S. Afr. J. Commun. Disord. vol.63 no.1 Johannesburg  2016

http://dx.doi.org/10.4102/sajcd.v63i1.130 

ORIGINAL RESEARCH
http://dx.doi.org/10.4102/sajcd.v63i1.130

 

Are South African Speech-Language Therapists adequately equipped to assess English Additional Language (EAL) speakers who are from an indigenous linguistic and cultural background? A profile and exploration of the current situation

 

 

Thandeka MdlaloI; Penelope FlackII; Robin JoubertIII

ISpeech Therapist, Livingstone School, Durban, South Africa
IIDiscipline of Speech Language Pathology, University of KwaZulu-Natal, South Africa
IIIDiscipline of Occupational Therapy, University of KwaZulu-Natal, South Africa

Correspondence

 

 


ABSTRACT

This article presents the results of a survey conducted on Speech-Language Therapists (SLTs) regarding current practices in the assessment of English Additional Language (EAL) speakers in South Africa. It forms part of the rationale for a broader (PhD) study that critiques the use of assessment instruments on EAL speakers from an indigenous linguistic and cultural background. This article discusses an aspect of the broader research and presents the background, method, findings, discussion and implications of the survey. The results of this survey highlight the challenges of human and material resources to, and the dominance of English in, the profession in South Africa. The findings contribute to understanding critical factors for acquiring reliable and valid assessment results with diverse populations, particularly the implications from a cultural and linguistic perspective.


 

 

Background to the research survey

This article presents an aspect of a larger PhD study, the aim of which was to critically evaluate and interrogate the use of language assessment tools, in their current form, within the South African context and to produce guidelines for adaptations to these tools that will better accommodate English Additional Language (EAL) speakers. These guidelines and principles could be used by language professionals to manage the assessment process and interpretation of findings from EAL speakers in a more accurate, appropriate and equitable manner. The term 'EAL speaker' is used here to specifically refer to South African multilinguals who are non-mother tongue speakers of English and are from indigenous language and cultural backgrounds1.

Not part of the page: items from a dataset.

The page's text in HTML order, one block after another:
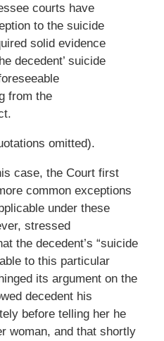
courts have
to the suicide
solid evidence
decedent’ suicide
from the
omitted).
case, the Court first
common exceptions
under these
stressed
the decedent’s “suicide
to this particular
its argument on the
decedent his
before telling her he
woman, and that shortly
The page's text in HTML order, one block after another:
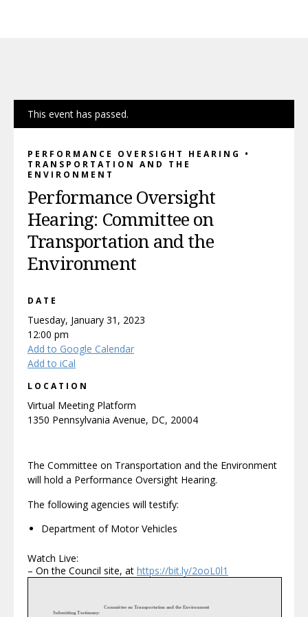
This event has passed.
PERFORMANCE OVERSIGHT HEARING •
TRANSPORTATION AND THE
ENVIRONMENT
Performance Oversight
Hearing: Committee on
Transportation and the
Environment
DATE
Tuesday, January 31, 2023
12:00 pm
Add to Google Calendar
Add to iCal
LOCATION
Virtual Meeting Platform
1350 Pennsylvania Avenue, DC, 20004
The Committee on Transportation and the Environment
will hold a Performance Oversight Hearing.
The following agencies will testify:
Department of Motor Vehicles
Watch Live:
– On the Council site, at https://bit.ly/2ooL0l1
Committee on Transportation and the Environment
Submitting Testimony:
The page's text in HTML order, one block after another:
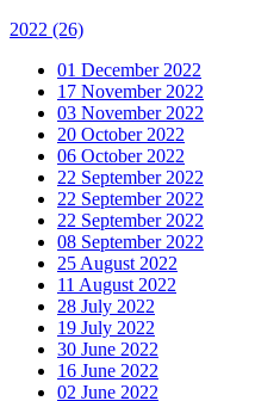
2022 (26)
01 December 2022
17 November 2022
03 November 2022
20 October 2022
06 October 2022
22 September 2022
22 September 2022
22 September 2022
08 September 2022
25 August 2022
11 August 2022
28 July 2022
19 July 2022
30 June 2022
16 June 2022
02 June 2022
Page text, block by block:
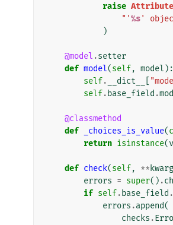
raise
"'%s'
)
@model .setter
def model(self, model ):
self. __dict__
self. base_field .
@classmethod
def
_choices_is_value(
return isinstance(
def check(self, **
errors = super() .
if self. base_field .
errors .append(
checks .
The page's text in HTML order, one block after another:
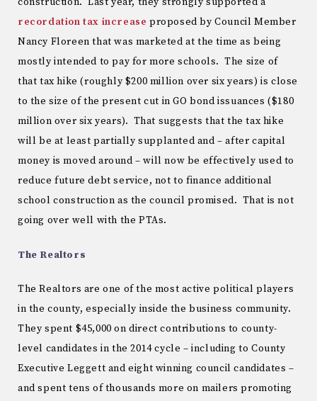
recordation tax increase proposed by Council Member
Nancy Floreen that was marketed at the time as being
mostly intended to pay for more schools. The size of
that tax hike (roughly $200 million over six years) is close
to the size of the present cut in GO bond issuances ($180
million over six years). That suggests that the tax hike
will be at least partially supplanted and – after capital
money is moved around – will now be effectively used to
reduce future debt service, not to finance additional
school construction as the council promised. That is not
going over well with the PTAs.
The Realtors
The Realtors are one of the most active political players
in the county, especially inside the business community.
They spent $45,000 on direct contributions to county-
level candidates in the 2014 cycle – including to County
Executive Leggett and eight winning council candidates –
and spent tens of thousands more on mailers promoting
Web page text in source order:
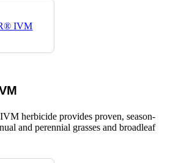
herbicide provides proven, season-
and perennial grasses and broadleaf
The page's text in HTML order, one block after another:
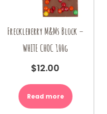
Freckleberry M&Ms Block –
WHITE CHOC 100g
$12.00
Read more
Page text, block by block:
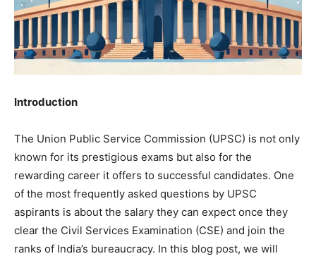
Introduction
The Union Public Service Commission (UPSC) is not only
known for its prestigious exams but also for the
rewarding career it offers to successful candidates. One
of the most frequently asked questions by UPSC
aspirants is about the salary they can expect once they
clear the Civil Services Examination (CSE) and join the
ranks of India’s bureaucracy. In this blog post, we will
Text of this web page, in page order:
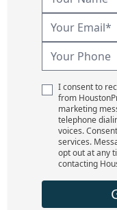
I consent to
from
marketing
telephone
voices.
services.
opt out at any
contacting
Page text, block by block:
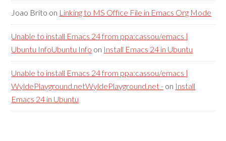
Joao Brito on Linking to MS Office File in Emacs Org Mode
Unable to install Emacs 24 from ppa:cassou/emacs |
Ubuntu InfoUbuntu Info on Install Emacs 24 in Ubuntu
Unable to install Emacs 24 from ppa:cassou/emacs |
WyldePlayground.netWyldePlayground.net - on Install
Emacs 24 in Ubuntu
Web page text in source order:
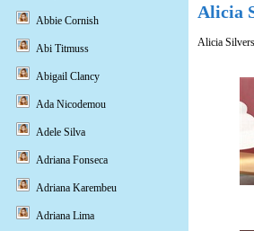
Alicia
Alicia
Abbie Cornish
Abi Titmuss
Abigail Clancy
Ada Nicodemou
Adele Silva
Adriana Fonseca
Adriana Karembeu
Adriana Lima
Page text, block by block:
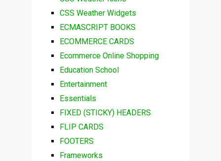
CSS Weather Widgets
ECMASCRIPT BOOKS
ECOMMERCE CARDS
Ecommerce Online Shopping
Education School
Entertainment
Essentials
FIXED (STICKY) HEADERS
FLIP CARDS
FOOTERS
Frameworks
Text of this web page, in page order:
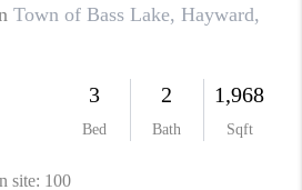
CAREERS
CONNECT

The larger study makes use of a specific screening tool as a model, to exemplify and illustrate the argument. In this study, the cultural and linguistic relevance of this commonly used screening tool is interrogated from four different viewpoints: firstly, the perspective of the children, who are the target population of the tool; secondly, that of the parents and community, who play a significant role in the socialisation of the children; thirdly, from the perspective of the academics from an indigenous language and cultural background, who provide an academic perspective of the tool; and, finally, that of Speech-Language Therapist (SLT) practitioners who administer the tool and interpret the findings. As language assessments are conducted on people who exist within a cultural context, the cultural capital is embedded in language (Peltier, 2010; Seidman, 2008; Westby, 2009). Since the larger study focuses on the relationship between language and culture and adopts an ecological approach to the problems addressed in the study, a conceptual model that encompasses a strong ecological and cultural component was selected; that is Taylor's (1986) cultural framework for viewing normal and pathological communication.

As part of this larger study, a national survey was conducted with SLTs to establish current practices in assessment and intervention, training and challenges experienced when working with a client who is an EAL speaker.

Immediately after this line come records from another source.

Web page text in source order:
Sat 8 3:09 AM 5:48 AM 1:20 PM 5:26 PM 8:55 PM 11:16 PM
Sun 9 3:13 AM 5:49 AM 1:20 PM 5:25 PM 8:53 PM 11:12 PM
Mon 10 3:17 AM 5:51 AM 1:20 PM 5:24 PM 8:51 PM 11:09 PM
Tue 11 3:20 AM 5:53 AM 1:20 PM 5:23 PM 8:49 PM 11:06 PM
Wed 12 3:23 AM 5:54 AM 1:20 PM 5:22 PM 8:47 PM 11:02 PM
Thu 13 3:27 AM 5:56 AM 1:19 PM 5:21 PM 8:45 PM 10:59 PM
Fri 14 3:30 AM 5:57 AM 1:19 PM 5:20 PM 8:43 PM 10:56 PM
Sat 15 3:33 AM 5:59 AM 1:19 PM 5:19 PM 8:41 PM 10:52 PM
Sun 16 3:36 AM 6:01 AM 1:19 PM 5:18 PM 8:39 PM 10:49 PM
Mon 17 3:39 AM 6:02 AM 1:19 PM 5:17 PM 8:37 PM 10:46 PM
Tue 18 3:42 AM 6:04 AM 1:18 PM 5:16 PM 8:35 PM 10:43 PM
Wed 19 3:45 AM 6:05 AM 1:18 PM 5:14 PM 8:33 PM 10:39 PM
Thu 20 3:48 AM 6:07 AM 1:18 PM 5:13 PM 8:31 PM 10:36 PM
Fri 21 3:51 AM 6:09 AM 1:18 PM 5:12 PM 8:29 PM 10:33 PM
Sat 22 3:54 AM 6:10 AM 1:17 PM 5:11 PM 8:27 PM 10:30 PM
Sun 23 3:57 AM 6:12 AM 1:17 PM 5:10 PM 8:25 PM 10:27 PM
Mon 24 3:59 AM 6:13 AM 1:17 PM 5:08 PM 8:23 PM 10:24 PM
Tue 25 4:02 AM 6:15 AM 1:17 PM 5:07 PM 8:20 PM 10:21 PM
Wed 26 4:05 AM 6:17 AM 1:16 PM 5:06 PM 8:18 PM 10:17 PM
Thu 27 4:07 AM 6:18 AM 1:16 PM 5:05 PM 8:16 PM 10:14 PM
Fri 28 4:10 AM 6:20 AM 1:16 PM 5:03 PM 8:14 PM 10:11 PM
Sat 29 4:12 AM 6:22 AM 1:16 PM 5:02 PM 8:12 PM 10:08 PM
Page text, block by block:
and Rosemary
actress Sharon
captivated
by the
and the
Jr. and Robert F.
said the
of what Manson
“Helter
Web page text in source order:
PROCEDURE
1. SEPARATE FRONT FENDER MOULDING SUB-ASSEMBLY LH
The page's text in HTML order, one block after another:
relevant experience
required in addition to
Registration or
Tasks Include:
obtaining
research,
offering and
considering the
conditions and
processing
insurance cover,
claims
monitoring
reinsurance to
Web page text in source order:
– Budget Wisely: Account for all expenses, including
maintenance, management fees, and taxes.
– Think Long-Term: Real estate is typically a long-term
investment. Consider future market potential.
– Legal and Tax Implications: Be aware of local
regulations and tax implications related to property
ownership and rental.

The discipline of Speech Language Pathology (SLP) has a clientele, both in South Africa and globally, which is becoming increasingly multilingual and multicultural (Jordaan, 2008; Williams & McLeod, 2012; Wium, 2010). The assessment of diverse populations needs to take into account and to accommodate this diversity of languages and cultures (Gopaul-McNicol & Armour-Thomas, 2002; McLeod, 2014; Tabors, 2008). The provision of a culture-fair assessment, however, presents many challenges to the profession (Caesar & Kohler, 2007; Landsberg, 2005; McLeod, Verdon & Bowen, 2013; Pillay, 2003). These include the limited knowledge and understanding that therapists have of the cultures and language groups from which their clientele may come. Knowledge of the language and cultural background of clients is significant for the therapist as it influences the outcome of assessment and interpretation of their findings, especially when the therapist is likely to use their own worldview as a basis for this process. It also aids the SLT in discriminating between a language disorder and language difference in EAL speakers (N. Miller, 1984; Thordardottir, 2011).

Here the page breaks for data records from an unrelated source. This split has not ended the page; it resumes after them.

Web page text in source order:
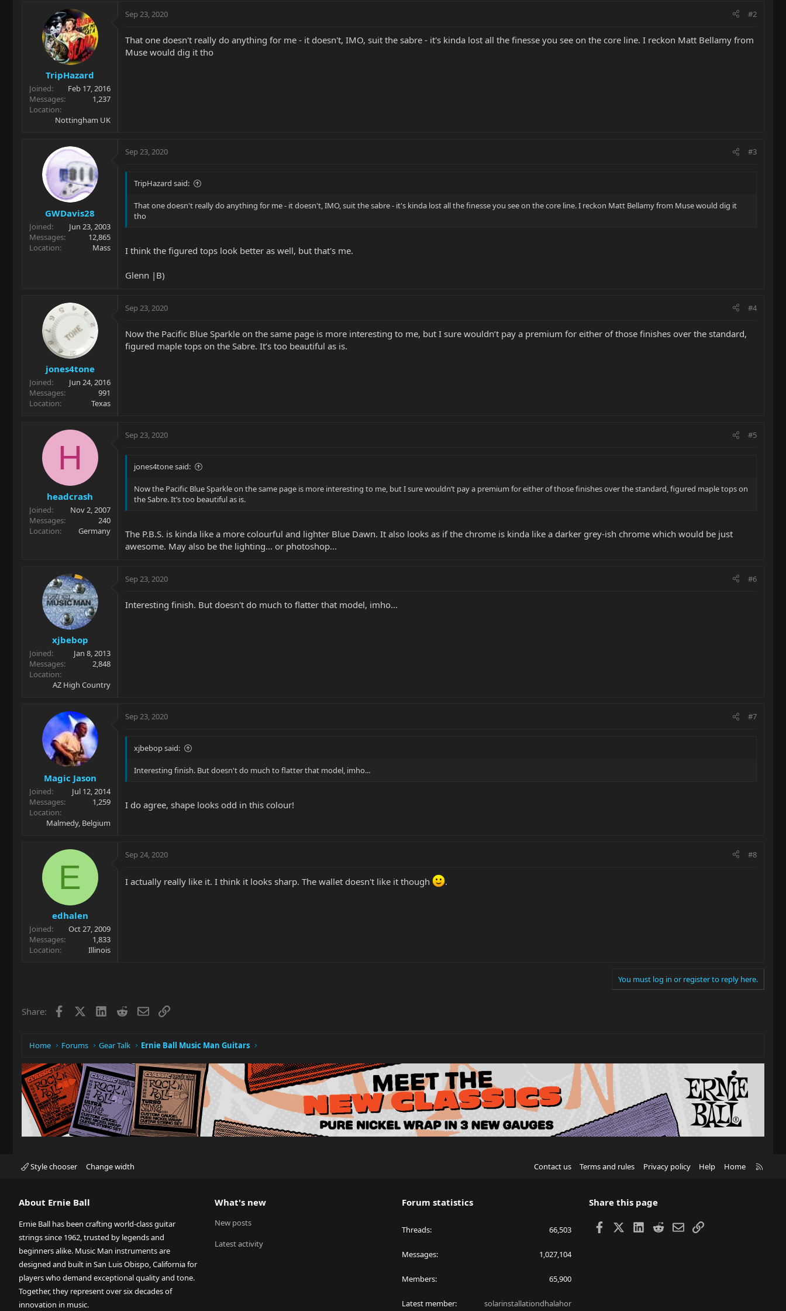
TripHazard
Joined
Feb 17, 2016
Messages
1,237
Location
Nottingham UK
Sep 23, 2020 #2
That one doesn't really do anything for me - it doesn't, IMO, suit the sabre - it's kinda lost all the finesse you see on the core line. I reckon Matt Bellamy from
Muse would dig it tho
GWDavis28
Joined
Jun 23, 2003
Messages
12,865
Location
Mass
Sep 23, 2020 #3
TripHazard said:
That one doesn't really do anything for me - it doesn't, IMO, suit the sabre - it's kinda lost all the finesse you see on the core line. I reckon Matt Bellamy from Muse would dig it
tho
I think the figured tops look better as well, but that's me.
Glenn |B)
jones4tone
Joined
Jun 24, 2016
Messages
991
Location
Texas
Sep 23, 2020 #4
Now the Pacific Blue Sparkle on the same page is more interesting to me, but I sure wouldn’t pay a premium for either of those finishes over the standard,
figured maple tops on the Sabre. It’s too beautiful as is.
H
headcrash
Joined
Nov 2, 2007
Messages
240
Location
Germany
Sep 23, 2020 #5
jones4tone said:
Now the Pacific Blue Sparkle on the same page is more interesting to me, but I sure wouldn’t pay a premium for either of those finishes over the standard, figured maple tops on
the Sabre. It’s too beautiful as is.
The P.B.S. is kinda like a more colourful and lighter Blue Dawn. It also looks as if the chrome is kinda like a darker grey-ish chrome which would be just
awesome. May also be the lighting... or photoshop...
xjbebop
Joined
Jan 8, 2013
Messages
2,848
Location
AZ High Country
Sep 23, 2020 #6
Interesting finish. But doesn't do much to flatter that model, imho...
Magic Jason
Joined
Jul 12, 2014
Messages
1,259
Location
Malmedy, Belgium
Sep 23, 2020 #7
xjbebop said:
Interesting finish. But doesn't do much to flatter that model, imho...
I do agree, shape looks odd in this colour!
E
edhalen
Joined
Oct 27, 2009
Messages
1,833
Location
Illinois
Sep 24, 2020 #8
I actually really like it. I think it looks sharp. The wallet doesn't like it though .
You must log in or register to reply here.
Share: Facebook LinkedIn
RedditEmailLink
Home Forums Gear Talk Ernie Ball Music Man Guitars
Style chooser Change width Contact us Terms and rules Privacy policy Help Home
About Ernie Ball
Ernie Ball has been crafting world-class guitar
strings since 1962, trusted by legends and
beginners alike. Music Man instruments are
designed and built in San Luis Obispo, California for
players who demand exceptional quality and tone.
Together, they represent over six decades of
innovation in music.
What's new
New posts
Latest activity
Forum statistics
Threads 66,503
Messages 1,027,104
Members 65,900
Latest member solarinstallationdhalahor
Share this page
Facebook LinkedIn
RedditEmailLink

Language pathology may include: difficulty in understanding or expression of the meaning of language, problems with understanding or appropriate use of the grammatical or morphological (involving units of meaning) rules, appropriate use in social context and problems with speech sounds, patterns or rules of organisation (Shipley & McAfee, 2004). The difficulties described here manifest in whatever language the individual uses. It is thus a language problem and not a second language (L2) difficulty. On the other hand, there may be language differences in the production by the individual, in the process of learning a L2 (i.e. undergoing bilingualism). These differences, which may be perceived as errors by a non-informed ear, will only manifest in the L2 or language being developed rather than the mother tongue. They may be influenced by factors such as language, culture and frame of reference.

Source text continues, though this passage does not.